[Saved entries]
# # # #

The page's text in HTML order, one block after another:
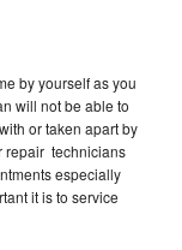
by yourself as you
will not be able to
or taken apart by
repair technicians
especially
it is to service
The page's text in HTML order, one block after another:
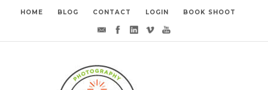
HOME BLOG CONTACT LOGIN BOOK SHOOT
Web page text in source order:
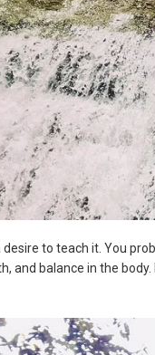
to teach it. You
and balance in the
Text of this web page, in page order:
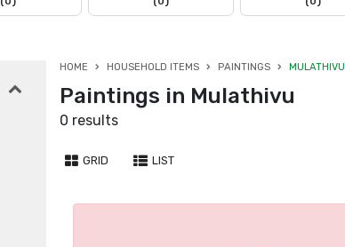
HOME HOUSEHOLD ITEMS PAINTINGS MULATHIVU
Paintings in Mulathivu
0 results
GRID LIST
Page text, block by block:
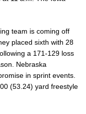
team is coming off
placed sixth with 28
a 171-129 loss
Nebraska
in sprint events.
(53.24) yard freestyle
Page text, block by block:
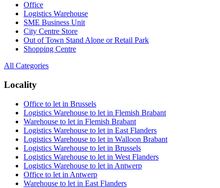
Office
Logistics Warehouse
SME Business Unit
City Centre Store
Out of Town Stand Alone or Retail Park
Shopping Centre
All Categories
Locality
Office to let in Brussels
Logistics Warehouse to let in Flemish Brabant
Warehouse to let in Flemish Brabant
Logistics Warehouse to let in East Flanders
Logistics Warehouse to let in Walloon Brabant
Logistics Warehouse to let in Brussels
Logistics Warehouse to let in West Flanders
Logistics Warehouse to let in Antwerp
Office to let in Antwerp
Warehouse to let in East Flanders
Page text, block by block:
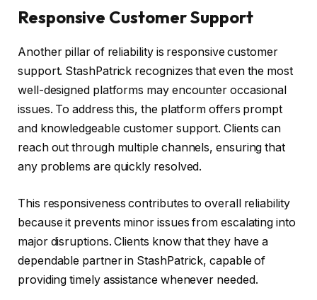
Responsive Customer Support
Another pillar of reliability is responsive customer
support. StashPatrick recognizes that even the most
well-designed platforms may encounter occasional
issues. To address this, the platform offers prompt
and knowledgeable customer support. Clients can
reach out through multiple channels, ensuring that
any problems are quickly resolved.
This responsiveness contributes to overall reliability
because it prevents minor issues from escalating into
major disruptions. Clients know that they have a
dependable partner in StashPatrick, capable of
providing timely assistance whenever needed.
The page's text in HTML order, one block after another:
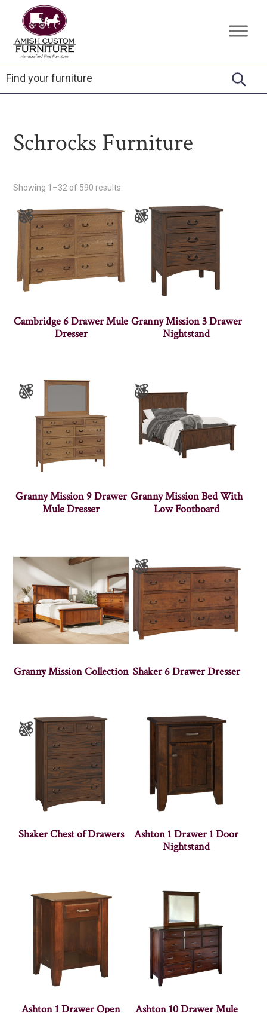
primary
navigation
main
content
footer
Amish
Custom
Furniture
Handcrafted
Fine
Furniture
Schrocks Furniture
Showing 1–32 of 590 results
Cambridge 6 Drawer Mule
Dresser
Granny Mission 3 Drawer
Nightstand
Granny Mission 9 Drawer
Mule Dresser
Granny Mission Bed With
Low Footboard
Granny Mission Collection Shaker 6 Drawer Dresser
Shaker Chest of Drawers
Ashton 1 Drawer 1 Door
Nightstand
Ashton 1 Drawer Open
Ashton 10 Drawer Mule
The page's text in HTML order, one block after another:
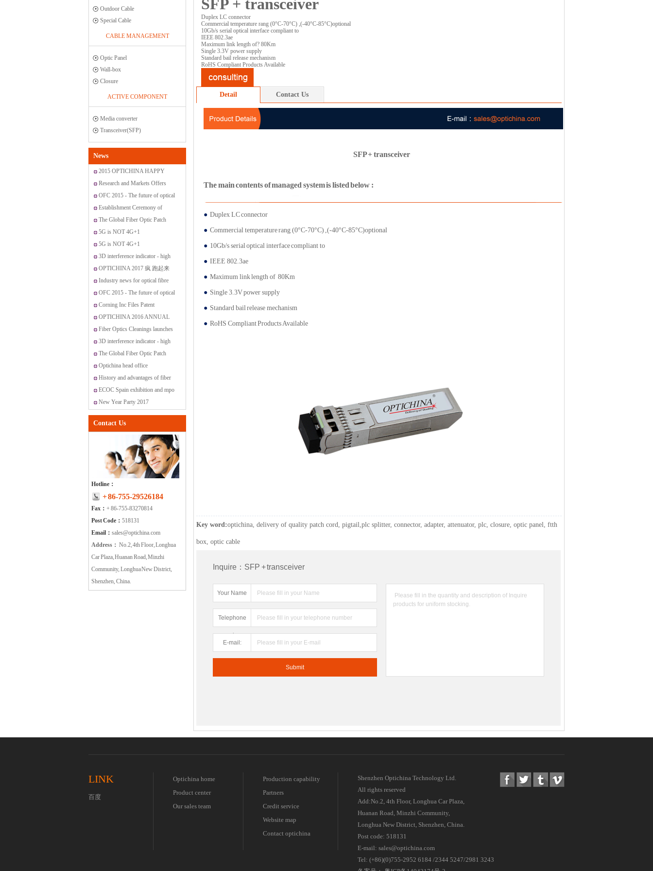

# # # #

### [Description of the task]
With the pictures omitted, restate every entry above word for word.

### [Response]
The page's text in HTML order, one block after another:
by yourself as you
will not be able to
or taken apart by
repair technicians
especially
it is to service
The page's text in HTML order, one block after another:
HOME BLOG CONTACT LOGIN BOOK SHOOT
Web page text in source order:
to teach it. You
and balance in the
Text of this web page, in page order:
HOME HOUSEHOLD ITEMS PAINTINGS MULATHIVU
Paintings in Mulathivu
0 results
GRID LIST
Page text, block by block:
team is coming off
placed sixth with 28
a 171-129 loss
Nebraska
in sprint events.
(53.24) yard freestyle
Page text, block by block:
Office
Logistics Warehouse
SME Business Unit
City Centre Store
Out of Town Stand Alone or Retail Park
Shopping Centre
All Categories
Locality
Office to let in Brussels
Logistics Warehouse to let in Flemish Brabant
Warehouse to let in Flemish Brabant
Logistics Warehouse to let in East Flanders
Logistics Warehouse to let in Walloon Brabant
Logistics Warehouse to let in Brussels
Logistics Warehouse to let in West Flanders
Logistics Warehouse to let in Antwerp
Office to let in Antwerp
Warehouse to let in East Flanders
Page text, block by block:
Responsive Customer Support
Another pillar of reliability is responsive customer
support. StashPatrick recognizes that even the most
well-designed platforms may encounter occasional
issues. To address this, the platform offers prompt
and knowledgeable customer support. Clients can
reach out through multiple channels, ensuring that
any problems are quickly resolved.
This responsiveness contributes to overall reliability
because it prevents minor issues from escalating into
major disruptions. Clients know that they have a
dependable partner in StashPatrick, capable of
providing timely assistance whenever needed.
The page's text in HTML order, one block after another:
primary
navigation
main
content
footer
Amish
Custom
Furniture
Handcrafted
Fine
Furniture
Schrocks Furniture
Showing 1–32 of 590 results
Cambridge 6 Drawer Mule
Dresser
Granny Mission 3 Drawer
Nightstand
Granny Mission 9 Drawer
Mule Dresser
Granny Mission Bed With
Low Footboard
Granny Mission Collection Shaker 6 Drawer Dresser
Shaker Chest of Drawers
Ashton 1 Drawer 1 Door
Nightstand
Ashton 1 Drawer Open
Ashton 10 Drawer Mule
The page's text in HTML order, one block after another:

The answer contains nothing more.